[Records from a data source]
__________________________________________________

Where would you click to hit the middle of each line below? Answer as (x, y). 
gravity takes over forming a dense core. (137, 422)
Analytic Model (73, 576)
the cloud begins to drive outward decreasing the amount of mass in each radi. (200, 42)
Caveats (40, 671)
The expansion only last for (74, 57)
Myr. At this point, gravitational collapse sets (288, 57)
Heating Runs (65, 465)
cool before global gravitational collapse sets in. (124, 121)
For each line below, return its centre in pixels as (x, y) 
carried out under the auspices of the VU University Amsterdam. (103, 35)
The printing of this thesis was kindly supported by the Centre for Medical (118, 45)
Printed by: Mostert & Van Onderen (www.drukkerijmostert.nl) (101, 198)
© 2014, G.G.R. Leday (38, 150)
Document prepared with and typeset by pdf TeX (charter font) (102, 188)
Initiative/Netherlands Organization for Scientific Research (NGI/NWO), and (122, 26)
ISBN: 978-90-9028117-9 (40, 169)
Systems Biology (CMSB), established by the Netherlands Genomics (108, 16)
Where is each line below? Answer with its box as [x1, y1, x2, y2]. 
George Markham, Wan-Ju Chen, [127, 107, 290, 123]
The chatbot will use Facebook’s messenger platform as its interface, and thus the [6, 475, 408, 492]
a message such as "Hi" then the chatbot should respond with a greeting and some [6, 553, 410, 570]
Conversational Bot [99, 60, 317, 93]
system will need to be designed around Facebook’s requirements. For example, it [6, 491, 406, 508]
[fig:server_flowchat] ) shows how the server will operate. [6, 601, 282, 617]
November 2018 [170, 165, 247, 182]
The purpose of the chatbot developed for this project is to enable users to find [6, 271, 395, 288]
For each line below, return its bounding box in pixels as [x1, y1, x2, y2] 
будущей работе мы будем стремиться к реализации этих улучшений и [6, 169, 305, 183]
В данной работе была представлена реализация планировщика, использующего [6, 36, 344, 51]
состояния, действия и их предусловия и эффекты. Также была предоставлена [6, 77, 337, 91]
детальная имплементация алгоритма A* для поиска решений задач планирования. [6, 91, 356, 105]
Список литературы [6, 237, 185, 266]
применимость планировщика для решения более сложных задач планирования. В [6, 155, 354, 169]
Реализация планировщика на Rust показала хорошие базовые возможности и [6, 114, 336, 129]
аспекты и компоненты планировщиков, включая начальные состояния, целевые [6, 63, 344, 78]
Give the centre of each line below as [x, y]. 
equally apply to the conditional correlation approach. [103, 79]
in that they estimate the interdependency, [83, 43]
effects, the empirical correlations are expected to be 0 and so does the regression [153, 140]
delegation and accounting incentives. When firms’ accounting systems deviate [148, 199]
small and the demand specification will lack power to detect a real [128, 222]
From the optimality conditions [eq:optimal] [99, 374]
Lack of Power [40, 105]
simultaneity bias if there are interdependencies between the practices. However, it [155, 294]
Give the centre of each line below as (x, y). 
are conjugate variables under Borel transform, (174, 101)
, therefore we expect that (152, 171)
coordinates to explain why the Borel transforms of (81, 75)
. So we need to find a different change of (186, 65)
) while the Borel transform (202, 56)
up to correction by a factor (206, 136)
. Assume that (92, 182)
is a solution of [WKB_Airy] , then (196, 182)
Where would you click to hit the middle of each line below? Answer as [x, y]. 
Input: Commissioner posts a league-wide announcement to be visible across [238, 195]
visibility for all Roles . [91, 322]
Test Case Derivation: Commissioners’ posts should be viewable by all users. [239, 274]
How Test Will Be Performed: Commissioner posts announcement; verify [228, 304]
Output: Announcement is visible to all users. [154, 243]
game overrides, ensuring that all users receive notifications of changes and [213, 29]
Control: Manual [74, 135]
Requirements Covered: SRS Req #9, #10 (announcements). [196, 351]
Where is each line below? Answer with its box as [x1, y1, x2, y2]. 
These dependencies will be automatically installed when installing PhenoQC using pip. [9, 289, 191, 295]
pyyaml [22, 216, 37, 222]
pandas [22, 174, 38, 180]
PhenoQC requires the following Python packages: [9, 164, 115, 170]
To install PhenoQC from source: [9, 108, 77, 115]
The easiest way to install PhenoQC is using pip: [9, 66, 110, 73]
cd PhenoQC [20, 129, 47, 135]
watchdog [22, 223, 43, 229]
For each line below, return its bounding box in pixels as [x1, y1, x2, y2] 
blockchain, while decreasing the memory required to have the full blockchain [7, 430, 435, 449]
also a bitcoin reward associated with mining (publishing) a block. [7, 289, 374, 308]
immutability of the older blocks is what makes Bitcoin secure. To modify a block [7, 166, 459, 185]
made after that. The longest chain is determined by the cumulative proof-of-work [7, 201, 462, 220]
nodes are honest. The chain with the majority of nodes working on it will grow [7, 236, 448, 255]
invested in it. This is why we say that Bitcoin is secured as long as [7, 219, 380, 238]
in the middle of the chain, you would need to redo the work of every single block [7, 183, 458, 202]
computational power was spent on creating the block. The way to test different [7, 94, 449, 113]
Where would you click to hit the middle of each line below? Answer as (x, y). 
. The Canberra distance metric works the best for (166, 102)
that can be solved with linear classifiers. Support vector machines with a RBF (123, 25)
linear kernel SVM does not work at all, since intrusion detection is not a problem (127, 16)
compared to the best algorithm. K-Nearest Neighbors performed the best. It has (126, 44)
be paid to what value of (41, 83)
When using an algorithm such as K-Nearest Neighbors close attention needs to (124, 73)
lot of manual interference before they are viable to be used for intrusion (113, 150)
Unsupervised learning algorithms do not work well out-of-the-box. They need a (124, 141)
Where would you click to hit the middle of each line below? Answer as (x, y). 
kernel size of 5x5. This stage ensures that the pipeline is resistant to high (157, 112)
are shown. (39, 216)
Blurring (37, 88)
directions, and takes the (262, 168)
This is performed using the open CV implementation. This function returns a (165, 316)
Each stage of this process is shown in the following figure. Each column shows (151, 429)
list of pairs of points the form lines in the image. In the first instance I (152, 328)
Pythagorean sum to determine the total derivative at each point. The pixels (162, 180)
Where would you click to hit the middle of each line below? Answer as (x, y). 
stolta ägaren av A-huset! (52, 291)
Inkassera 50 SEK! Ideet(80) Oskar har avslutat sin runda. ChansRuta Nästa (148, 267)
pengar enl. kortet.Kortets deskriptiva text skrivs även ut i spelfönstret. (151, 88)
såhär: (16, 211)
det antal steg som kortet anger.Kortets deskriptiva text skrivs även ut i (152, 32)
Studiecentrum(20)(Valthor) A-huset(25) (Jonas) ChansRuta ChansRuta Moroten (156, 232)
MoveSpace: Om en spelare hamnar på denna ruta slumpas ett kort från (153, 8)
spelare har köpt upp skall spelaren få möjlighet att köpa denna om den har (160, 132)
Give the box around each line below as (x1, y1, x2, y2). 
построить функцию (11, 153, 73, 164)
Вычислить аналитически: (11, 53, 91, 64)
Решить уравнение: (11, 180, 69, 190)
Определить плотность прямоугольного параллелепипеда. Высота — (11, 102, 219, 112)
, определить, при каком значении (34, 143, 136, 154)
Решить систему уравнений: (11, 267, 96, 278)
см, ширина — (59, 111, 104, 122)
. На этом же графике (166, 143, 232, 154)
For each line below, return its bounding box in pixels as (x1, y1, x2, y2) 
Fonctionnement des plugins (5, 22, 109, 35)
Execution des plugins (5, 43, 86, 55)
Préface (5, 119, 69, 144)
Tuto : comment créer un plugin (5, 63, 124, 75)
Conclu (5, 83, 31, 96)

__________________________________________________

PROBLEM TO SOLVE | Please give again the lines above between the line holding "The expansion only last for (74, 57)" and the line holding "Реализация планировщика на", inclusive, exactly as they are and with nothing added.

EXPECTED OUTPUT |
The expansion only last for (74, 57)
Myr. At this point, gravitational collapse sets (288, 57)
Heating Runs (65, 465)
cool before global gravitational collapse sets in. (124, 121)
For each line below, return its centre in pixels as (x, y) 
carried out under the auspices of the VU University Amsterdam. (103, 35)
The printing of this thesis was kindly supported by the Centre for Medical (118, 45)
Printed by: Mostert & Van Onderen (www.drukkerijmostert.nl) (101, 198)
© 2014, G.G.R. Leday (38, 150)
Document prepared with and typeset by pdf TeX (charter font) (102, 188)
Initiative/Netherlands Organization for Scientific Research (NGI/NWO), and (122, 26)
ISBN: 978-90-9028117-9 (40, 169)
Systems Biology (CMSB), established by the Netherlands Genomics (108, 16)
Where is each line below? Answer with its box as [x1, y1, x2, y2]. 
George Markham, Wan-Ju Chen, [127, 107, 290, 123]
The chatbot will use Facebook’s messenger platform as its interface, and thus the [6, 475, 408, 492]
a message such as "Hi" then the chatbot should respond with a greeting and some [6, 553, 410, 570]
Conversational Bot [99, 60, 317, 93]
system will need to be designed around Facebook’s requirements. For example, it [6, 491, 406, 508]
[fig:server_flowchat] ) shows how the server will operate. [6, 601, 282, 617]
November 2018 [170, 165, 247, 182]
The purpose of the chatbot developed for this project is to enable users to find [6, 271, 395, 288]
For each line below, return its bounding box in pixels as [x1, y1, x2, y2] 
будущей работе мы будем стремиться к реализации этих улучшений и [6, 169, 305, 183]
В данной работе была представлена реализация планировщика, использующего [6, 36, 344, 51]
состояния, действия и их предусловия и эффекты. Также была предоставлена [6, 77, 337, 91]
детальная имплементация алгоритма A* для поиска решений задач планирования. [6, 91, 356, 105]
Список литературы [6, 237, 185, 266]
применимость планировщика для решения более сложных задач планирования. В [6, 155, 354, 169]
Реализация планировщика на Rust показала хорошие базовые возможности и [6, 114, 336, 129]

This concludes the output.